The model here is recorded as $UltraGCN_{Base}$ , Intuitively understanding is in MF Based on the model , Let model reinforcement remember connected edges .

UltraGCN Study Item-Item Graph

GCN The model passes messages , Also learned implicitly item-item、user-user The relationship between , Here is how to learn item-item Relationship .

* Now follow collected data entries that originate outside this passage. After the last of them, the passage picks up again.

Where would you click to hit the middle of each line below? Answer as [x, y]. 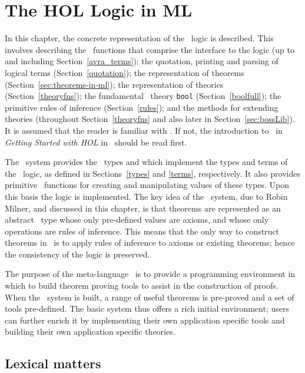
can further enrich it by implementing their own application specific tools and [145, 320]
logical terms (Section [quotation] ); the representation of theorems [125, 72]
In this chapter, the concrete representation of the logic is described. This [139, 38]
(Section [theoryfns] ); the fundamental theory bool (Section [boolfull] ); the [143, 96]
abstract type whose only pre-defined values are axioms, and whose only [137, 219]
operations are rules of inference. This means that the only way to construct [142, 231]
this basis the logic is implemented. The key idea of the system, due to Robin [146, 196]
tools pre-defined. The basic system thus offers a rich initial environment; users [147, 308]
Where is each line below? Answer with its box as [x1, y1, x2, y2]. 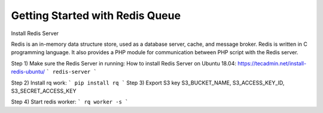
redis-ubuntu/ [11, 68, 45, 76]
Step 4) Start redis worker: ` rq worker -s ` [11, 98, 129, 105]
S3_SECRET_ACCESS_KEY [11, 87, 77, 95]
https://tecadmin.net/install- [237, 59, 307, 67]
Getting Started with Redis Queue [11, 9, 181, 22]

Construct a item-item Co-occurrence matrix $\in \mathcal{R}^{|I| \times|I|}$ ：
$\begin{aligned} &G=A^{\top} A \end{aligned}$
$G_{i,j}$ Representative items i And objects j The co-occurrence times of . Define an item i and j The coefficient of $\omega_{i, j}$ ：
$\omega_{i, j}=\frac{G_{i, j}}{g_{i}-G_{i, i}} \sqrt{\frac{g_{i}}{g_{j}}}, \quad g_{i}=\sum_{k} G_{i, k}$
But compared with adjacency graph $A$ , chart $G$ very dense, You can't learn everything , The noise will be greater than the information .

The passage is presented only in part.